Parsifal


Written for Danica.


I am Parsifal.

My dearest friend is named Paul. Paul Combeferre. He is not dead.

Perhaps you think it odd that I should mention this. Perhaps it is odd. However, it is true. He is not dead, though I've been told he is. Certain men never die, because they are too good or too wise or simply immortal. Paul is all such things.

I shall tell about him. He is not tall, but not short; he simply is the usual height for a man. He has grey eyes, which match the pearly grey suits he always wears that I like so much. In the sunlight, his eyes shine and the red parts of his hair show more strongly than in the dark, where it all looks dirty golden. He has long, clever hands with which he draws, paints, moulds, plays the piano, and breaks apart stones to study them. He is forever chipping bits off the wall of the college to look at them.

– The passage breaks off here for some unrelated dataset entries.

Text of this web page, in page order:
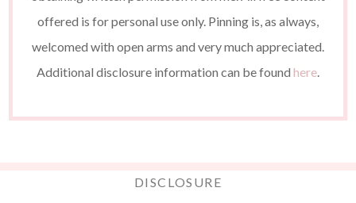
offered is for personal use only. Pinning is, as always,
welcomed with open arms and very much appreciated.
Additional disclosure information can be found here.
DISCLOSURE
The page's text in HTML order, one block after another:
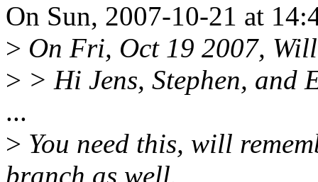
On Sun, 2007-10-21 at
> On Fri, Oct 19 2007,
> > Hi Jens, Stephen, and
...
> You need this, will
branch as well.

I have known him for ten years. I met him when I was very small, only eight, and he hit me in the face for crushing a spider under my shoe. I hate spiders. But it made him cry; not only that the spider was dead, but that he'd hit me. He didn't think, or he wouldn't have. So I gave him the fruit tart I had in my pocket, saved from lunch, and he stopped crying. That is how we became friends.

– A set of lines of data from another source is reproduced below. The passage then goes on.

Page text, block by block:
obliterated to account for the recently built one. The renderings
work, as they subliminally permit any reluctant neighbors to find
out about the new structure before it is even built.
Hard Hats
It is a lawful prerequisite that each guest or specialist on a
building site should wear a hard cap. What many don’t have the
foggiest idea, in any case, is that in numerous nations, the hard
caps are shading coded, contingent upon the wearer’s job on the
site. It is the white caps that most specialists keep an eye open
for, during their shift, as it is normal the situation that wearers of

We continued to be friends for long while. I went with him when he hunted moths in the twilight. I carried the lantern and he the glass jars. He didn't like to kill them. That was all right. He showed me how one mustn't kill them, because once one's drawn them down, they can be set free and one already has the picture. Besides, pictures don't fray, not like old wings. I know that because I still have all of his.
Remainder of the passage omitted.